SOURCE: Copley News Service

BYLINE: Norma Meyer LOS ANGELES


Editor's Note: Be warned, this article is horrifying, but ultimately beautiful. It's about a woman who on her own time and money retrieves dead, abandoned newborn babies and gives them a name and a resting place in a plot called the Garden of Angels.

It's also about the effect her actions have had on cops, coroners, and everyone else who's come in contact with her activities. Many would say that she's wasting her time, better to help the living. Others would call this story sentimental, pointless drivel. I think it says volumes about the enduring importance and necessity of ritual and the undeniable difference between man and animal.


LOS ANGELES
The nauseating stench of death chokes the air in the "body pickup area" of the county morgue. Debi Faris wears a mask over her nose and latex gloves as she hovers over a small gurney carrying a pint-sized corpse wrapped in plastic from an autopsy and bundled with ropes.

It has become a heart-wrenching routine.

Steeling herself, Faris replaces the dirtied sheeting with clean plastic, and swaddles a tiny body, which was stored for three months in a cold crypt, in a cozy receiving blanket flocked with tiny pastel footprints and handprints.

Slowly and lovingly, she tucks each side of the soft comforter around the newborn who was never rocked to sleep. Then Faris, herself a mother of three, cradles a stranger's dead child and carries it to a 2-foot-long pale pink casket in her Dodge Caravan.

"It's just hard to believe that someone can do that to a human being," Faris says quietly, her eyes teary and her chest heaving.

She snugly wraps the blanketed remains in a crocheted afghan inside the coffin, places a doll and a single yellow rose atop and snaps the lid shut.

At the Los Angeles County Coroner's Office, the red-haired, 20-inch girl was tagged Baby Jane Doe No. 21.

Faris named her Grace.

Grace was discovered in March by two 13-year-old boys who saw her body floating face down in 14 feet of water in the California Aqueduct in Palmdale.

Sheriff's deputies initially thought she may have been strangled before being dumped, although they may never know for sure because the body was badly decomposed. Some of her organs were missing, but her lifeline to her mother, the umbilical cord, was still attached.

If Faris hadn't offered to collect Grace — and others before her — she would have been cremated like the other unclaimed bodies at the morgue and unceremoniously put in a common grave.

In death, however, the discarded have been adopted.

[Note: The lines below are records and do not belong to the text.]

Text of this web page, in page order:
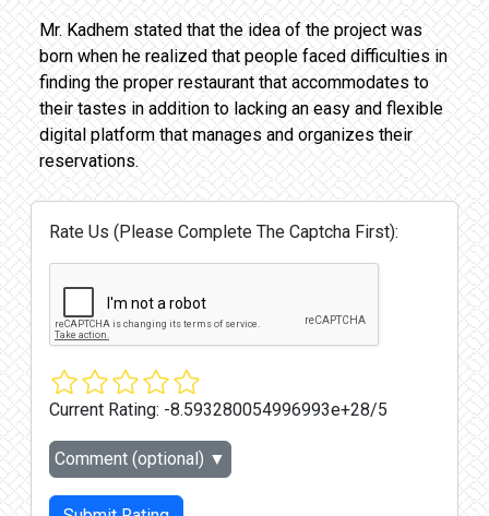
Mr. Kadhem stated that the idea of the project was
born when he realized that people faced difficulties in
finding the proper restaurant that accommodates to
their tastes in addition to lacking an easy and flexible
digital platform that manages and organizes their
reservations.
Rate Us (Please Complete The Captcha First):
Current Rating: -8.593280054996993e+28/5
Comment (optional) ▼
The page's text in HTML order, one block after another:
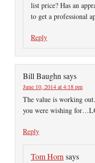
list price? Has an
to get a professional
Reply
Bill Baughnsays
June 10, 2014 at 4:18 pm
The value is working
you were wishing
Reply
Tom Hornsays
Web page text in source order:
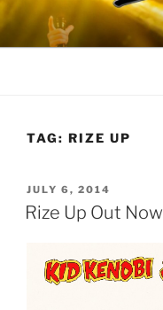
Skip
to
content
TAG: RIZE UP
POSTED
ON
JULY 6, 2014
Rize Up Out Now
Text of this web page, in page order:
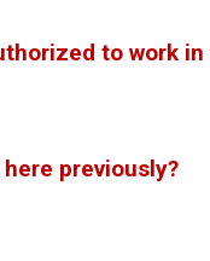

Two years ago — in a touching gesture that would eventually extend to all of Southern California and across the country — Faris began burying the children, most of them infants, who, especially in Los Angeles County, turn up with horrifying regularity in trash cans, on roads, on front lawns and on beaches.

Wanting to give the castoffs a name and a dignified funeral, Faris and her husband, Mark, paid $27,000 for 44 small plots in Desert Lawn Cemetery in Calimesa, a Riverside County town along Interstate 10.

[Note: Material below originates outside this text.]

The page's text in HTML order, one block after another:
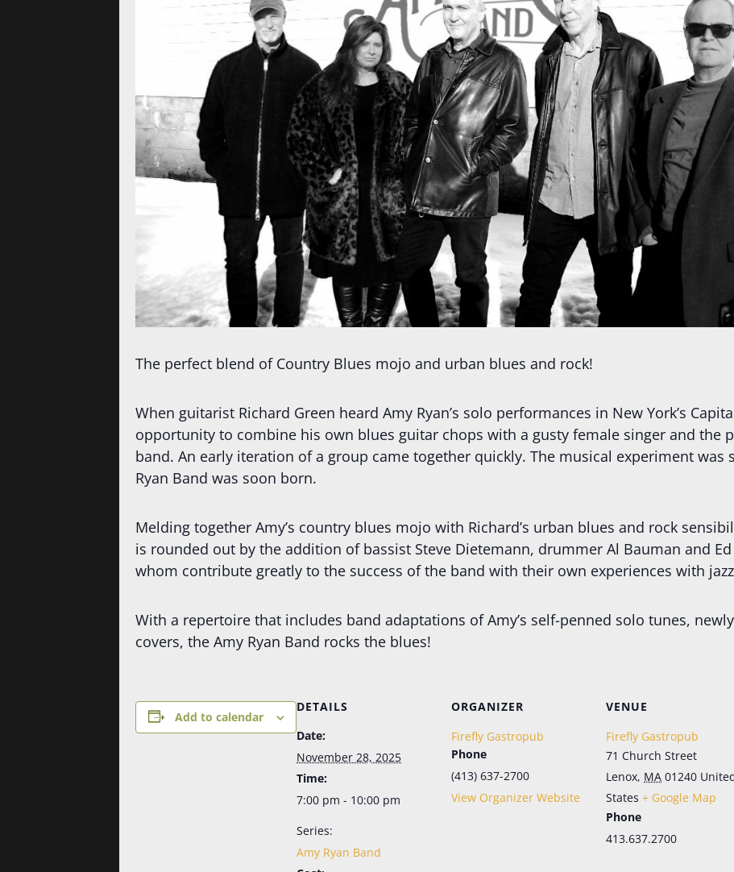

Soon, the hardened homicide cops were naming the babies they had plucked out of the rubbish. The detectives came to the services and cried. So did the grizzled coroner's investigator. As many as 150 people with no connection to the little ones showed up to weep and pay last respects.

It seemed to touch everyone.

A group of senior citizens started knitting baby blankets. Local school kids donated money from candy sales to buy toys to put in the caskets. The macho guys from a '50s Ford truck club dedicated their cruise night to raise funds for burial expenses.

Faris called the 44 sites the Garden of Angels, and figured she would never see it filled in her lifetime.

Last month, Grace, the 31st child, was laid to rest.

"The last picture in your mind is that child you took out of the trash bin," Ruedas says with a sigh. "You don't get to see the child being buried or given a name. You know it as a number. You can feel better about it … knowing that this child is being given a place to rest."

Too soon, there was a fourth infant, found by a transient looking for food in a trash can on a Malibu beach.

The week-old baby wore a T-shirt and one blue booty -- the other one he'd apparently kicked off. Faris suddenly felt the need to go to the morgue herself for the boy she named Jordan.

"I was not prepared for what I would see," she says, her voice cracking. " It was such a perfect looking little child. He was in clear plastic, and I remember looking through and seeing the dark head of hair, and these perfect little features and his little foot.

"When I wrapped him in his blanket, I thought as hard as it is to be here, this is where I need to be the most. This may be the only time these children are ever held or touched with any love."

The police and the coroner seemed to call nonstop.

The one time she almost lost her composure, she says, was while wrapping the body of a 7-month-old who had been shaken to death by his parents.

As she was digging deep for extra strength, she suddenly heard what sounded like her favorite hymn. Standing behind, watching over her were 18 coroner's workers, faintly singing, "Amazing Grace."

The tiny plots began filling up. Each was topped by a white cross made by Faris' father, Dale Thurman, that she adorned with a pink or blue heart.

Faris started retrieving babies from the coroner's offices in Orange, San Bernardino and Riverside counties, although the bulk … 23 of the 31 … are from Los Angeles.

She plans to contact the San Diego County Medical Examiner's Office to care for the seven to 10 unclaimed infants it has each year, or to help someone start a Garden of Angels in the area.

Last month, she contacted Tennessee authorities to make airline arrangements to bring a dead baby found in a Dumpster.

Back home, the interred now include "Patrick," named by the LAPD detective investigating the newborn whom someone strangled with his own umbilical cord.

There is "Michael," a 2-week-old who crawled out of his diaper trying to get to the top of a trash can he was thrown into on Skid Row. A police sergeant named him and sobbed at his memorial.

Why, the cops asked, couldn't he have been left at their nearby station or at a church just a block away?

The oldest child is a 5-year-old thought to have been killed by his parents before being buried in a shallow grave in the San Bernardino woods. The leg of "Jeremiah" was gnawed by wild animals before he was found by hunters.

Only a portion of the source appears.